Die Wahrheit ist, ich geniesse das Alleinsein. Ich empfinde es als total entspannend. Ich geniesse die feine Aufmerksamkeit auf die Dinge um mich herum. Ich geniesse es, meinen Gedanken nachzuhängen bis in die letzten Winkel, ich geniesse es, tun und lassen zu können, was ich will - solange es DRM Tagwerk nicht im Weg steht, versteht sich.

Ich geniesse es, laut zu singen, dummes Zeug mit Ziegen und Hund zu reden, einfach auf die Wiese zu pinkeln, einen ganzen Tag lang ein Hörbuch zu hören,und vor allem: ganz oft einfach dazusitzen und es ist -Stille. 

Und doch gibt es Situationen, da ist das Alleinsein ungewohnt und zuweilen unangenehm. Insbesondere zu Beginn der Alp Zeit war mir sehr bewusst, dass ich alle Entscheidungen alleine treffe und auch alle Verantwortung trage.

Wie mache ich das bei Entscheidungen, wenn niemand da ist  mit dem ich etwas diskutieren kann, nach einer Meinung fragen, Ideen austauschen Impulse bekommen? Und auf der Alp sind viele Entscheidungen zu treffen:

Lasse ich die Tiere beim Regen im Stall?

Steige ich diesen steilen Fels hoch?

Wie hoch brenne ich den Käse?

Wie behandle ich die kranke Ziege? ...

Finde ich die Gewissen eher unten im Wald oder am Grat?...

Am Anfang hatte ich sehr oft den Impuls, den Alpmeister anzurufen:"die Geissen sind auf einer Wiese mit steilem Abgang, Krieg ich sie eher von oben oder von unten raus?" "Mir fehlen drei Geissen, soll ich die suchen, oder bis morgen warten?" "Die Kultur ist zu fest, soll ich neue machen, oder sie nutzen?"...

Dann habe ich immer mehr begonnen, Selbstgespräche zu führen. Zum te sogar laut. Mir Fragen zu stellen, diese mir selbst zu beantworten, und dann gezielt dazu zu denken, wie man das noch sehen koennte. Besonders wichtig ist dabei immer die Frage : "Wozu?" Ich habe getroffene Entscheidungen später durchdacht, auf Vor- und Nachteile überprüft ud Schlüsse gezogen, was ich das nächste mal anders machen sollte.

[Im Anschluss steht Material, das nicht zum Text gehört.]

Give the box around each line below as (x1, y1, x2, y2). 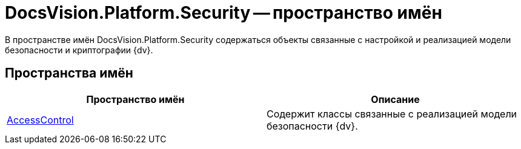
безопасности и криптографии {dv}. (5, 44, 153, 55)
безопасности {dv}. (267, 119, 358, 132)
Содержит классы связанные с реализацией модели (267, 107, 517, 120)
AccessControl (7, 113, 74, 126)
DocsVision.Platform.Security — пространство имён (5, 2, 442, 23)
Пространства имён (5, 65, 133, 81)
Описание (371, 93, 420, 105)
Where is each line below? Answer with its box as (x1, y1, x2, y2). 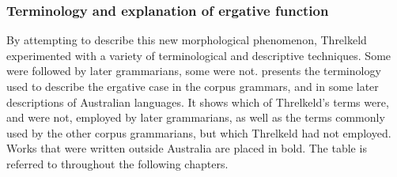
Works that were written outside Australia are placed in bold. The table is (6, 140, 367, 156)
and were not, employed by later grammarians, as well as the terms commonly (6, 109, 385, 126)
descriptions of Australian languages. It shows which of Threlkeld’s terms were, (6, 93, 389, 110)
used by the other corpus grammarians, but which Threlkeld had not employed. (6, 124, 391, 141)
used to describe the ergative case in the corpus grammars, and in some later (6, 78, 379, 94)
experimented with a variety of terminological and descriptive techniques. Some (6, 47, 391, 63)
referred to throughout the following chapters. (6, 155, 229, 171)
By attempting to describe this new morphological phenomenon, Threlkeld (6, 32, 367, 48)
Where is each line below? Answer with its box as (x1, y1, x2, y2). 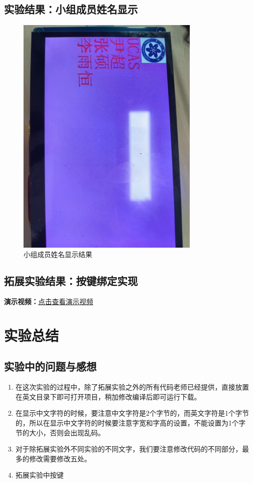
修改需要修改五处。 (29, 453, 91, 463)
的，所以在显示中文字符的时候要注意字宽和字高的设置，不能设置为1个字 (15, 417, 246, 427)
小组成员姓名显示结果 (24, 249, 92, 259)
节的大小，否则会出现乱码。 (15, 427, 105, 437)
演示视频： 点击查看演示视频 (4, 296, 93, 306)
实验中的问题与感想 (4, 359, 97, 374)
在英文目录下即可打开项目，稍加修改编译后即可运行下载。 (15, 391, 201, 401)
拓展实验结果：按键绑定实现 (4, 273, 138, 288)
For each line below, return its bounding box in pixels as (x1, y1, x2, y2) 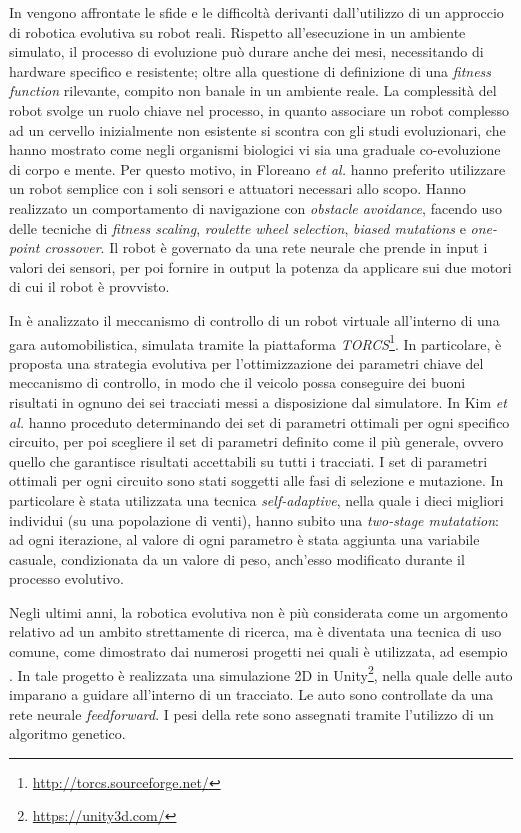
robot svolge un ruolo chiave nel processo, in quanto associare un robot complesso (9, 99, 510, 120)
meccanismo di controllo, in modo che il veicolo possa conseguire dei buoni (9, 372, 466, 393)
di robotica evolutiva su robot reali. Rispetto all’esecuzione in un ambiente (9, 21, 466, 42)
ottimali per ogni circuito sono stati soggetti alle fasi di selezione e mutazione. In (9, 470, 504, 491)
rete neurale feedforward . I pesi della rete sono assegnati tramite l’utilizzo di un (9, 703, 494, 724)
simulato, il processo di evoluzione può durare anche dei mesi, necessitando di (9, 41, 484, 62)
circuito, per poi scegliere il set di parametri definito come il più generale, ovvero (9, 431, 504, 452)
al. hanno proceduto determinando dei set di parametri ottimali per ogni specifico (9, 411, 510, 432)
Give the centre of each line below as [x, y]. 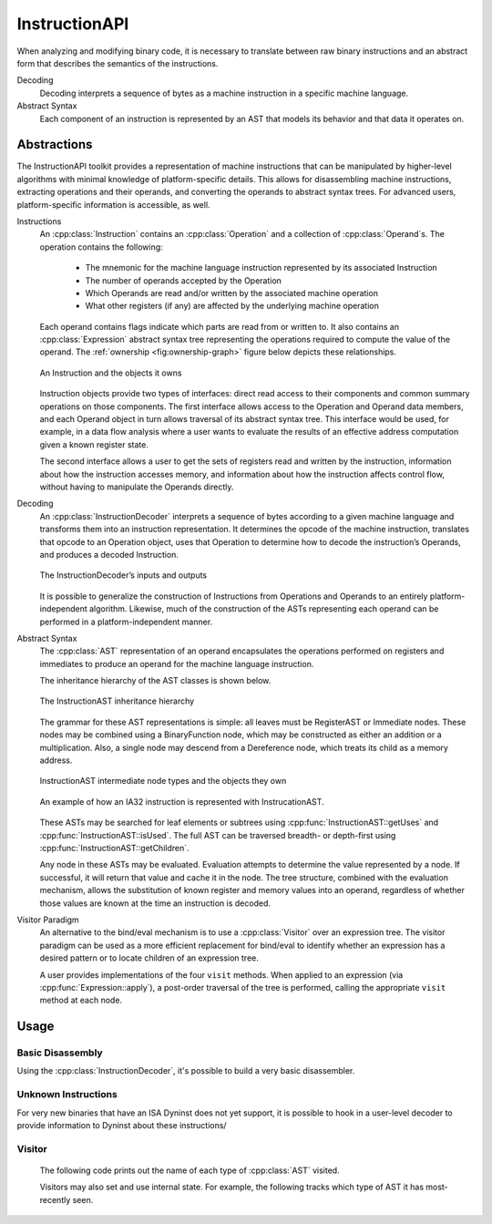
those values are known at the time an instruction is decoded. [155, 903]
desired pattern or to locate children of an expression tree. [149, 958]
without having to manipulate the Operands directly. [137, 487]
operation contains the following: [101, 247]
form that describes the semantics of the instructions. [118, 63]
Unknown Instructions [67, 1095]
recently [55, 1199]
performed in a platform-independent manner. [126, 622]
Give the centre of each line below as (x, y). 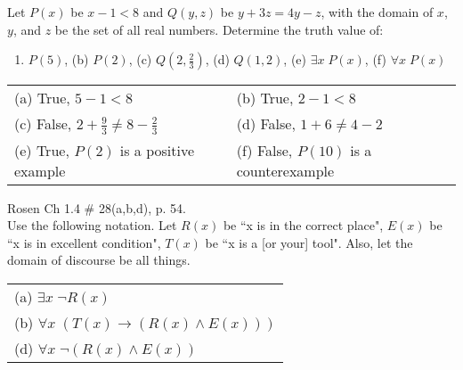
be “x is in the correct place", (303, 225)
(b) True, (265, 98)
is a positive (157, 150)
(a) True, (42, 98)
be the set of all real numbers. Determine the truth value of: (219, 29)
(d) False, (266, 124)
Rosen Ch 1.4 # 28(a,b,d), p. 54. (97, 207)
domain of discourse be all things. (99, 260)
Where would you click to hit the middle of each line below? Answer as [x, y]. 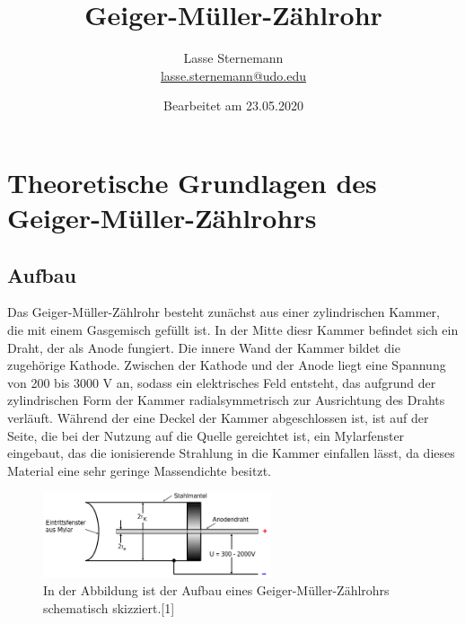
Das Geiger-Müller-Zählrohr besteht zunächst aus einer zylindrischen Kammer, [224, 312]
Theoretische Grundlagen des [192, 182]
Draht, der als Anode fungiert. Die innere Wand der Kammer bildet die [204, 347]
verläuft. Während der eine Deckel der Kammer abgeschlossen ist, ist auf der [218, 418]
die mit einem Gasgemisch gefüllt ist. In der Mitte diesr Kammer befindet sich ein [233, 330]
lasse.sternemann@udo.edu [233, 75]
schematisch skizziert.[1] [109, 608]
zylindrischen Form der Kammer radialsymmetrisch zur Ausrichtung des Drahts [226, 400]
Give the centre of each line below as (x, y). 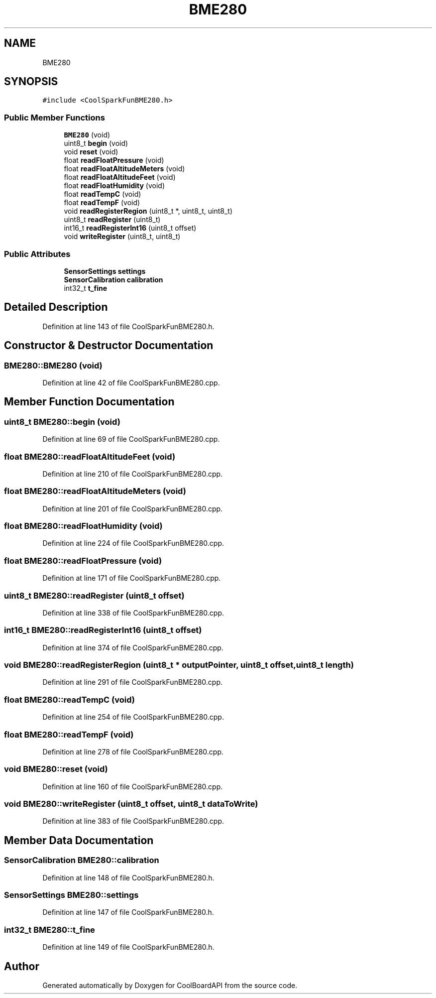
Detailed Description (56, 307)
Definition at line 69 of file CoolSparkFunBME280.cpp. (131, 439)
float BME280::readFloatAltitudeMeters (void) (95, 491)
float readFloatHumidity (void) (114, 186)
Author (22, 966)
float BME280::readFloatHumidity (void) (83, 526)
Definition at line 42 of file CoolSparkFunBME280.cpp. (131, 383)
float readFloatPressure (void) (114, 160)
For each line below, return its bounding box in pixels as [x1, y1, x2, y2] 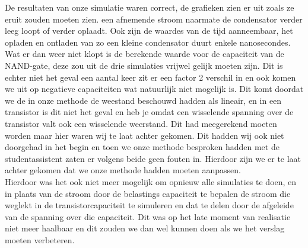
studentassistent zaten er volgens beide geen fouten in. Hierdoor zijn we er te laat [5, 152, 301, 164]
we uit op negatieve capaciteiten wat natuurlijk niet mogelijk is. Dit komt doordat [5, 82, 304, 95]
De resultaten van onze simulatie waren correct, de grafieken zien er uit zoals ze [5, 1, 294, 13]
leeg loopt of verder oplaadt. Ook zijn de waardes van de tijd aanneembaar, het [5, 24, 293, 37]
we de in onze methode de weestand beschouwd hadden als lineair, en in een [5, 94, 282, 106]
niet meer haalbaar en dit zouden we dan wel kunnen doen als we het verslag [5, 222, 285, 234]
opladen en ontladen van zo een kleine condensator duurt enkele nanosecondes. [5, 36, 291, 48]
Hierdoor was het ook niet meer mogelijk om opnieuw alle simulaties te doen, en [5, 175, 297, 187]
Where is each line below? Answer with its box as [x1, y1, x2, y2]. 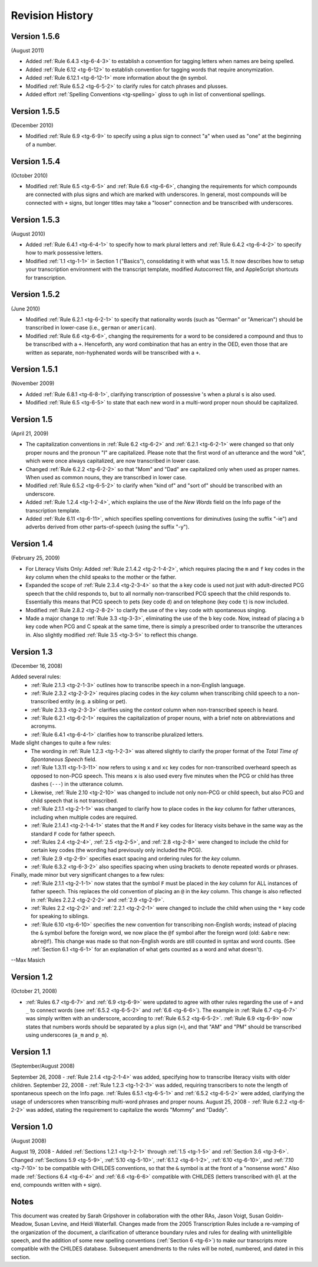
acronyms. [31, 723, 57, 730]
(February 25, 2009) [11, 554, 60, 561]
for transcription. [25, 274, 67, 281]
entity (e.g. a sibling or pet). [59, 698, 127, 705]
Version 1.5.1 [11, 364, 58, 374]
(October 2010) [11, 172, 48, 179]
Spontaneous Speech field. [31, 756, 97, 763]
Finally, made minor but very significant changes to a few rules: [11, 871, 165, 879]
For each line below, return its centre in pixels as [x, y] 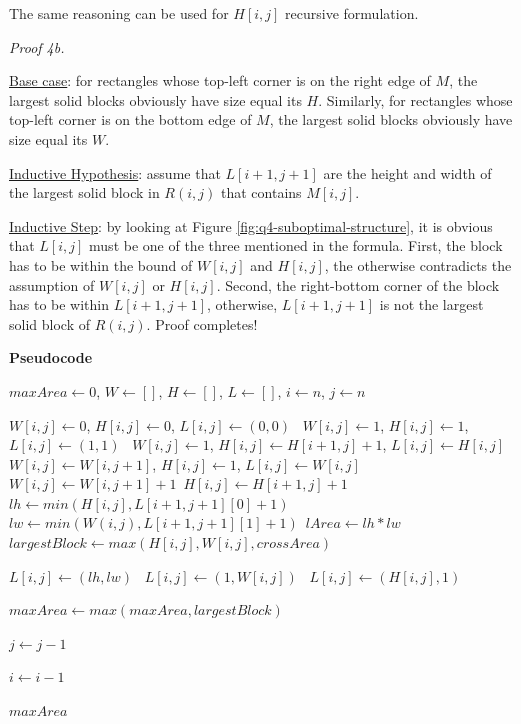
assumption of [52, 284]
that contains [261, 192]
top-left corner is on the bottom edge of [130, 119]
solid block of [49, 323]
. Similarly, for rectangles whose [415, 99]
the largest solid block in [84, 192]
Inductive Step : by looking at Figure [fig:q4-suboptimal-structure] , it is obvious [251, 225]
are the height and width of [407, 172]
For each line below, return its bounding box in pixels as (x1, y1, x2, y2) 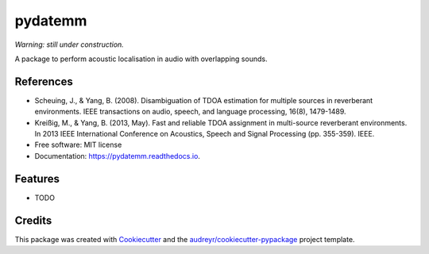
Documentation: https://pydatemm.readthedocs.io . (34, 151, 200, 160)
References (14, 75, 73, 88)
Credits (14, 214, 52, 227)
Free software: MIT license (34, 140, 122, 150)
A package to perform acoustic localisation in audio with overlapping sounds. (14, 54, 268, 63)
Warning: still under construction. (14, 40, 125, 49)
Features (14, 171, 60, 186)
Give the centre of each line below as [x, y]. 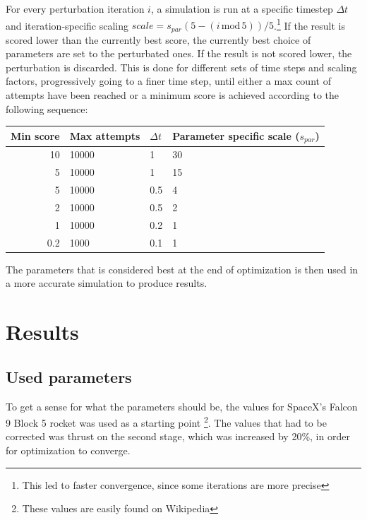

Der zweite Punkt, an dem mir das Alleinsein besonders auffällt ist die Verantwortung. Die trage ich, allein... keiner da, auf den ich sie abwälzen kann. Und mir ist aufgefallen, wie oft ich dennoch versuche, abzuwälzen... Der Alpmeister ist Schuld, oder die Bedingungen, oder das Wetter, oder... Ah... Schuld... daher weht der Wind.

Ja, das lerne ich noch, und gern: Verantwortung nicht mit Schuld gleichzusetzen. Verantwortung als die Möglichkeit zu sehen, wie ich auf Gegebenheiten antworte, statt lediglich als Gefahr, mich durch Fehler Schuldig zu machen zu koennen. 

Darüber muss ich noch ein bisschen Nachdenken und mit mir diskutieren.

Ich weiss nicht, ob der Sommer fuer all das reicht, was ich gerne mal ganz in  Ruhe mit mir besprechen möchte.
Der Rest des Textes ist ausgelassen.